2. The hospital blanket that feels like it was woven from recycled Brillo pads.
Scratchy? Yes. Comforting? Weirdly, yes. And it’s more reliable than any federal plan I’ve seen in the last decade? Tragically, yes again.
3. The therapy office plant that has been dead since Obama’s first term.
That plant has seen things. That plant has heard things. And that plant has never once pretended it was going to “circle back.”
4. The group therapy participant who always says, “I’m not sure if this is relevant,” and then drops the most relevant thing anyone has ever said.
That person is the backbone of America. That person deserves a medal, a parade, and a lifetime supply of fidget toys.
5. The antidepressant that took six weeks to kick in and then said, “I’ll give you 12%.”
Twelve percent is still more than I’ve gotten from some institutions. Twelve percent is practically a stimulus package.
6. The crisis hotline hold music.
Is it soothing? No. Is it confusing? Yes. Does it at least show up? Also, yes. That’s more than I can say for some systems allegedly designed to “serve the people.”
7. The therapist who says, “Let’s unpack that,” knowing full well we’re about to open a suitcase from 1997.
Do I trust them? Absolutely. Do I trust the government to fund mental health care with the same enthusiasm? Let me just go ahead and laugh in Southern.
8. The mood tracker app that keeps asking if I’m “thriving.”
No, sweetheart. But I appreciate your optimism. And optimism is more than I’ve been handed by certain national infrastructures.
9. The weighted blanket that feels like it’s trying to smother me into emotional stability.
At least it’s trying.
10. My own intrusive thoughts.
Say what you want about them, but they’re consistent. They show up on time. And they don’t pivot their messaging halfway through the fiscal year.
And that concludes today’s testimony from the Church of High Copays and Low Patience. May your paperwork be accepted on the first try. May your therapist stay in‑network forever. And may your coping skills rise up like a well‑funded program. Because we all know the actual programs won’t.

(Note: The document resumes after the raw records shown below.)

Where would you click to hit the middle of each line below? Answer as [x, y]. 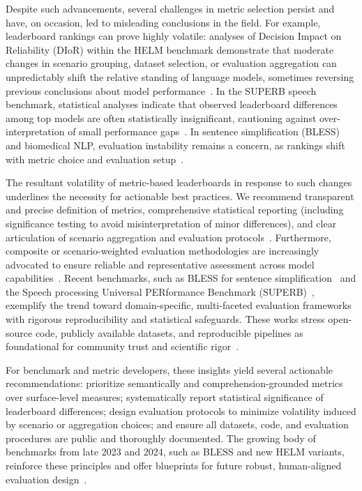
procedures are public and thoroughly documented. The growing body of [161, 438]
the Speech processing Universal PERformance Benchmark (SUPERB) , [160, 291]
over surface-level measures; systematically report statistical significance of [165, 397]
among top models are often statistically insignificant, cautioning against [161, 118]
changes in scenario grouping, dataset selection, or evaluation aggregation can [171, 63]
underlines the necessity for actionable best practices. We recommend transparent [180, 196]
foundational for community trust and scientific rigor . [122, 346]
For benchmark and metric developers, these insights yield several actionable [169, 369]
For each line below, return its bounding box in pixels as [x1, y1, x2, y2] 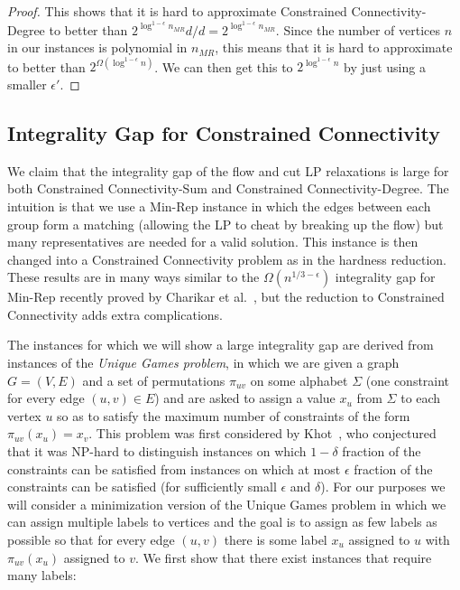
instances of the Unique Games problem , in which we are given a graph [7, 353, 400, 372]
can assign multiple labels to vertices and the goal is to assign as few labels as [7, 512, 437, 531]
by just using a [344, 57, 426, 76]
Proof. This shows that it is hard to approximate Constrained [7, 2, 347, 20]
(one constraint [365, 370, 450, 389]
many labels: [7, 566, 77, 585]
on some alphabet [250, 370, 348, 389]
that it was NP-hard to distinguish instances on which [7, 442, 307, 461]
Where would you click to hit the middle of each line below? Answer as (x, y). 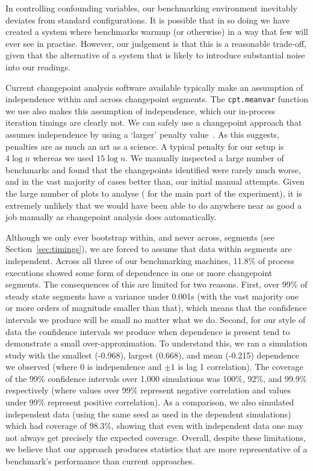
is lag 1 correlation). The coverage (240, 367)
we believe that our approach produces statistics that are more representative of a (156, 449)
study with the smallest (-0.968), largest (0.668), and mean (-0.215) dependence (152, 355)
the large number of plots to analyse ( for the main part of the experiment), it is (154, 193)
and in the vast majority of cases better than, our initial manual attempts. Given (155, 181)
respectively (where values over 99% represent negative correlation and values (148, 390)
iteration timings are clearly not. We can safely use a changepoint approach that (154, 122)
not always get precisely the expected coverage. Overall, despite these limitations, (156, 437)
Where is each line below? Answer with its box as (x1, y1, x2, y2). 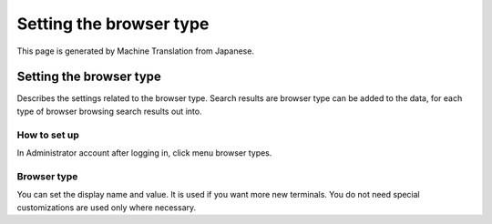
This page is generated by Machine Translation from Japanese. (16, 46, 255, 56)
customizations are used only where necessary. (16, 201, 197, 213)
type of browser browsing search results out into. (16, 106, 202, 117)
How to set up (16, 128, 79, 141)
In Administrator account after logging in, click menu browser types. (16, 147, 272, 158)
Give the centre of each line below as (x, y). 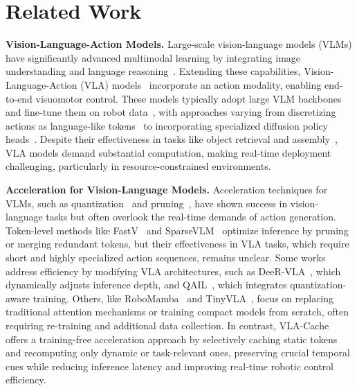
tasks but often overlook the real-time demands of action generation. (191, 217)
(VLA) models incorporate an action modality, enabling (201, 84)
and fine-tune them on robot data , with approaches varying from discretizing (171, 112)
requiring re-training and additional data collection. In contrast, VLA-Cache (167, 325)
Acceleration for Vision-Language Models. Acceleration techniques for (167, 190)
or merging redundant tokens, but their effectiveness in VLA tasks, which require (177, 244)
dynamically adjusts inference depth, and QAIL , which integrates (146, 285)
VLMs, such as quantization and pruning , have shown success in (147, 203)
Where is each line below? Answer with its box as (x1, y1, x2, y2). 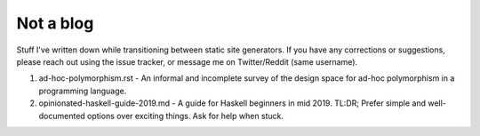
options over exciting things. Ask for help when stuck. (87, 110, 284, 121)
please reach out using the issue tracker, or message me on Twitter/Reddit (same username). (16, 56, 358, 67)
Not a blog (16, 13, 94, 33)
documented (38, 110, 86, 121)
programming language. (38, 85, 127, 96)
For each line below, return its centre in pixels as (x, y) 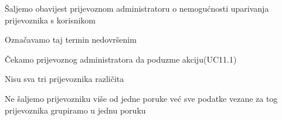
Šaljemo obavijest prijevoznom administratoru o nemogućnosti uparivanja (137, 8)
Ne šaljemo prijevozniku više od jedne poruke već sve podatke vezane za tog (141, 98)
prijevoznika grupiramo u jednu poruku (75, 110)
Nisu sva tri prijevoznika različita (64, 79)
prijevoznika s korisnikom (50, 20)
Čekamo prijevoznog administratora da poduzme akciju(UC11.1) (121, 59)
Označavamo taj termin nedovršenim (71, 40)
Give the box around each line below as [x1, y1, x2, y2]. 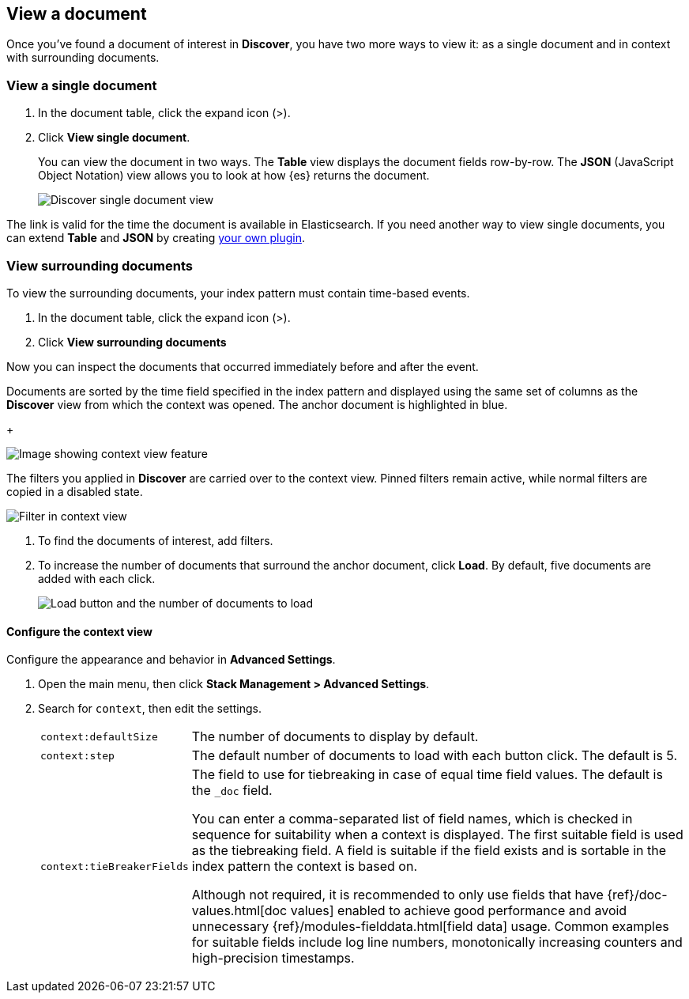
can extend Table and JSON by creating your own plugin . [6, 231, 306, 245]
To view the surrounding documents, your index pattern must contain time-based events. [6, 286, 470, 300]
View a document [6, 4, 147, 24]
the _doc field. [191, 782, 273, 799]
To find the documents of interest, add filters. [38, 533, 273, 547]
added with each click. [38, 571, 156, 585]
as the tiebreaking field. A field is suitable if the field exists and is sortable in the [191, 842, 666, 859]
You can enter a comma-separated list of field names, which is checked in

May your coping skills be sturdy. Your boundaries be fortified. And your therapy bills be mysteriously covered by a benevolent universe. May every system that claims to care about mental health actually prove it with funding, access, and compassion. And may you always trust yourself more than any institution that has ever made you fill out the same form 14 times. The real administration is the one inside your head. And that cabinet meeting is already wild enough.
At the end of the day, my ragtag mental‑health toolkit with half vibes, and half stubbornness still shows up with more reliability than any administration that can’t streamline a single form. I’ll keep trusting my weighted blanket. I trust any system that doesn’t need three committees and a prayer to approve a budget. Even my intrusive thoughts have a better attendance record than the folks running the show. Amen, Ashe, and may the next fiscal year treat us better than the last. That’s the real plot twist I’m praying for.
Affirmation: I am doing the absolute most with the absolute least. And I’m still managing to shine.